The revised Takeover Code

Matthew Swynnerton takes a closer look at the revised Takeover Code and its implications for pension schemes

The Takeover Code is a set of rules and principles produced by the Panel on Takeovers and Mergers. It set out an orderly framework for the conduct of takeovers to which the code applies, and is designed to ensure shareholders are treated fairly. The panel effected a number of amendments to the code in relation to the role of pension scheme trustees in takeovers, following a consultation on proposed changes to the code undertaken by the panel in July 2012.

The proposed changes were intended to broadly offer trustees of an offeree company’s pension similar rights to those afforded to an offeree company’s employee representatives. The consultation also intended to create a framework for the impact of the offer on the pension scheme to become a debating point during the course of the offer.

But not every proposal was accepted, and this article reviews the changes to the code.
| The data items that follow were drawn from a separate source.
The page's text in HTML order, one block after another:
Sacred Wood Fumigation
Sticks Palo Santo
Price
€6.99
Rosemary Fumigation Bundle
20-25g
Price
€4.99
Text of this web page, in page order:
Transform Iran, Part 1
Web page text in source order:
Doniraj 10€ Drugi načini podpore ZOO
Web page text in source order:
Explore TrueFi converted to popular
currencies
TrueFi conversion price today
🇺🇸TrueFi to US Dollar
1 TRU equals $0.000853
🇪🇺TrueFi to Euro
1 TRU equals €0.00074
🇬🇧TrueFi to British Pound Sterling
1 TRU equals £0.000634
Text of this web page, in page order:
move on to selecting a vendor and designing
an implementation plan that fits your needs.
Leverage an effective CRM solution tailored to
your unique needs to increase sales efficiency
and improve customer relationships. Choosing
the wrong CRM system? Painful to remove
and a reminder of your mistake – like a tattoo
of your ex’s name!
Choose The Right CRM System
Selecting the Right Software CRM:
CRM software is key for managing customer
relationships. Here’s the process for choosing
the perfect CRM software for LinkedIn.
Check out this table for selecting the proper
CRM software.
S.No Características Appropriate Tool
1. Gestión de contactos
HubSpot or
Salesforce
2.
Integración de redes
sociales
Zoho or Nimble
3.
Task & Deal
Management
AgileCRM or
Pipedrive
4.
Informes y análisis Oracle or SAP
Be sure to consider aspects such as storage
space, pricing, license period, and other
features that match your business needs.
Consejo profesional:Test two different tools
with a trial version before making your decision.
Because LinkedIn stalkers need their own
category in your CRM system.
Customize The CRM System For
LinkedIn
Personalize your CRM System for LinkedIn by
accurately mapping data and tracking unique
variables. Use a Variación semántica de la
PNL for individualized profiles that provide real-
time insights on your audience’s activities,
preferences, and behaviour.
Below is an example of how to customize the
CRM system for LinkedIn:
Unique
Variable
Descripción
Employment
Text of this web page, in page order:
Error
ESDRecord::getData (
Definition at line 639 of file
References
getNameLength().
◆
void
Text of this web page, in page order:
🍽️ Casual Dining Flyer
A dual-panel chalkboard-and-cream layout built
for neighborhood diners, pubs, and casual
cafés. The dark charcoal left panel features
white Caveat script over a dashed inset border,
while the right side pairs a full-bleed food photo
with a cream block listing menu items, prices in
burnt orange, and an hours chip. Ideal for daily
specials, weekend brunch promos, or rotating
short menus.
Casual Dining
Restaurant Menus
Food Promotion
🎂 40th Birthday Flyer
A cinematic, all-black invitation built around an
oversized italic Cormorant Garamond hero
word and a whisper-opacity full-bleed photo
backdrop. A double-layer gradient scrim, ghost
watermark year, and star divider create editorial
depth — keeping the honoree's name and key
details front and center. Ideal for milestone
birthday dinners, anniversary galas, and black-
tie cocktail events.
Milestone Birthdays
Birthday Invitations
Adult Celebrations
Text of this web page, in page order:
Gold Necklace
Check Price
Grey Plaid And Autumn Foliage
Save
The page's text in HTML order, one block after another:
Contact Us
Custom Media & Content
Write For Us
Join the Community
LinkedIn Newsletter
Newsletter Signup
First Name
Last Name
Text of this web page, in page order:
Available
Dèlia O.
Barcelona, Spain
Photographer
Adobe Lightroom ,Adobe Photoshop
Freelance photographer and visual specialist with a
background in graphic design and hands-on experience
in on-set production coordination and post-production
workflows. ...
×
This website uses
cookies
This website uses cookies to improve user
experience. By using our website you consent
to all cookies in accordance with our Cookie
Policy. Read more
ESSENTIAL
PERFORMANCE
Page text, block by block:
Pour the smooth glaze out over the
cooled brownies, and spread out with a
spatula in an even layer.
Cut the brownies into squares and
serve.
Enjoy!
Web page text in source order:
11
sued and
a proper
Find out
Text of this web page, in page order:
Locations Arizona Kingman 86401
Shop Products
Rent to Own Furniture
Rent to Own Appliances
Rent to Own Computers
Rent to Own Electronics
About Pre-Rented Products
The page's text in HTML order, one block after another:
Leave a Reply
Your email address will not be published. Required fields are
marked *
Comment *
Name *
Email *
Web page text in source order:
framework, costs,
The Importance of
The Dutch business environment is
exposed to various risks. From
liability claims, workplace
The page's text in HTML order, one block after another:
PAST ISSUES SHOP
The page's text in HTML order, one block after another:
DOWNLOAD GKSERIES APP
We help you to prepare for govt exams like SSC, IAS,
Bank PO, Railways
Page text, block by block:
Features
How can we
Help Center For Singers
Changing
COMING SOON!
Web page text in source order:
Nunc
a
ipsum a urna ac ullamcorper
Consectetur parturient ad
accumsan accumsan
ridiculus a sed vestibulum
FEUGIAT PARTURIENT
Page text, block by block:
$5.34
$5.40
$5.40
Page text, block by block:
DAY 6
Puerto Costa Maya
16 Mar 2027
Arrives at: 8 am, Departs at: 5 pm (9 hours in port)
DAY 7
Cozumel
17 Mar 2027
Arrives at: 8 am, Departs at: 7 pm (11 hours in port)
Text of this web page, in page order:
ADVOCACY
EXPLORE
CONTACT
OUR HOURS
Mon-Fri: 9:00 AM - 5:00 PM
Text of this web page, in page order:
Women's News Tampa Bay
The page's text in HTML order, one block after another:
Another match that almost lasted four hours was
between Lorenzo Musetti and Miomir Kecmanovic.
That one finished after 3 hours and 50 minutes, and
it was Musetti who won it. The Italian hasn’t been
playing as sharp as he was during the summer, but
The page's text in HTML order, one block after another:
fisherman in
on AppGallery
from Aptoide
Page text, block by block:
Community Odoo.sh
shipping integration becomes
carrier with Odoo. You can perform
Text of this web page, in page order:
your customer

Which schemes are covered?
The new provisions of the code apply to any occupational pension scheme that:
• is a funded scheme sponsored by the offeree or any of its subsidiaries, including partly-owned subsidiaries
• provides pension benefits, some or all of which are on a defined benefit basis
• has trustees (or, in the case of a non-UK scheme, managers)

What information must trustees receive?
The code now requires trustees to be provided with:

• financial information on the offeror
• details of how the offer is being financed
• appropriate disclosures of the offeror’s intentions with regard to the pension scheme

Offerors are now also required to state their intentions with regard to:

• employer contributions into the pension scheme (including the current arrangements for the funding of any scheme deficit)
• the accrual of benefits for existing members of the scheme
• the admission of new members to the scheme

However, the revisions stopped short of requiring an offeror to provide statements on how the proposed transaction will impact on the employer covenant.

Do trustees get a say on the offer under the code?
Certain announcements relating to the offer, the offer itself and the circular the board of the offeree company publishes, setting out its views on the offer, will have to be made available to the trustees. Trustees have a right to state their opinion on the effects of the offer on the scheme.

Whilst the right to express an opinion is said to be limited to the effect of the offer on the scheme, the code does not restrict trustees from also opining on the offeror’s intentions regarding the pension scheme (as described above), or on other matters, such as the impact on the employer covenant.

Who covers the costs of a trustee opinion?
While the offeree is responsible for the costs of publishing the trustees’ opinion, neither the offeror nor the offeree is responsible for the costs incurred by trustees in preparing and verifying
the opinion.

Can trustees enter into an agreement with the offeror?
Although the code usually prohibits offer-related agreements without panel consent, agreements between trustees and the offeror are now permitted where the agreement concerns scheme funding.

How does the code relate to moral hazard and clearance applications?
A proposal requiring the panel to refer certain matters to The Pensions Regulator (TPR) was rejected on the grounds that clearance is a voluntary process and therefore clearance applications remain a separate consideration.

What happens next?
The new code provisions came into effect on 20 May 2013. Trustees of relevant schemes should be mindful of the code’s new provision in the event of a takeover. While TPR’s moral hazard powers and its emphasis on engagement with trustees will ordinarily mean that the offeror and offeree would enter into discussions with the trustees in any event, trustees may nevertheless find it useful that the need to provide information and to engage with them has now been formalised in the code.